-- DATA RECORDS follows --

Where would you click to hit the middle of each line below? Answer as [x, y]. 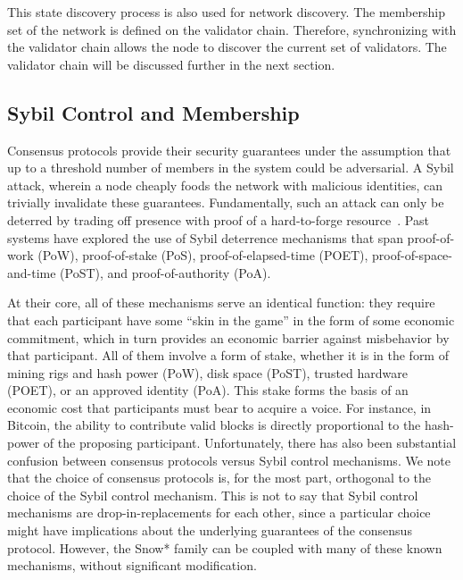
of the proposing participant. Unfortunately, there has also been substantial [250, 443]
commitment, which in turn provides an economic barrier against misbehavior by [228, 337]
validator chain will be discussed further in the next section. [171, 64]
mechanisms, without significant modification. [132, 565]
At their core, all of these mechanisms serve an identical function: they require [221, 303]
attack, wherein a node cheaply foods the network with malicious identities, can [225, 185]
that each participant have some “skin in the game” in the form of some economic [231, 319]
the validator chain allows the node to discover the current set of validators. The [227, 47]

-- DATA RECORDS concluded --
-- DATA RECORDS follows --

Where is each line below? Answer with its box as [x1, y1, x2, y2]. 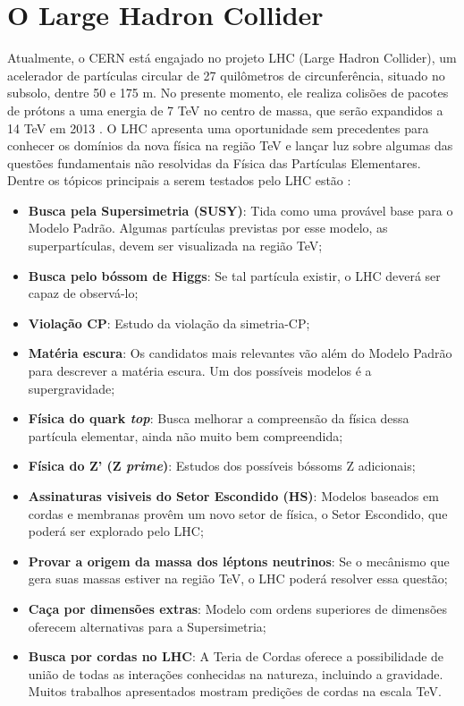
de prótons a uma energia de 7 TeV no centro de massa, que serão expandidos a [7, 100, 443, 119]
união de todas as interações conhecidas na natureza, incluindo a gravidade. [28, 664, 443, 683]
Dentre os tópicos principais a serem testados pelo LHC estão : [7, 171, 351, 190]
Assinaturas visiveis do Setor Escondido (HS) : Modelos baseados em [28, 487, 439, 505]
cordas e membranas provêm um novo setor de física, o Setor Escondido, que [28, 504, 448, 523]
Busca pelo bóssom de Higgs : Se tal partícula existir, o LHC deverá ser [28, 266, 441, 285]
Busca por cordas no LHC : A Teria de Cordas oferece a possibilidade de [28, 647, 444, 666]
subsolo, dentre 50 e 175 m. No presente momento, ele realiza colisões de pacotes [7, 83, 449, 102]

-- DATA RECORDS concluded --

### ACTIVITY
When the line with "união de todas" is reached in the data above, start copying there, and copy each line exactly until the line with "Busca pelo bóssom" has been copied; copy nothing else.

### RESPONSE TO THE EXERCISE
união de todas as interações conhecidas na natureza, incluindo a gravidade. [28, 664, 443, 683]
Dentre os tópicos principais a serem testados pelo LHC estão : [7, 171, 351, 190]
Assinaturas visiveis do Setor Escondido (HS) : Modelos baseados em [28, 487, 439, 505]
cordas e membranas provêm um novo setor de física, o Setor Escondido, que [28, 504, 448, 523]
Busca pelo bóssom de Higgs : Se tal partícula existir, o LHC deverá ser [28, 266, 441, 285]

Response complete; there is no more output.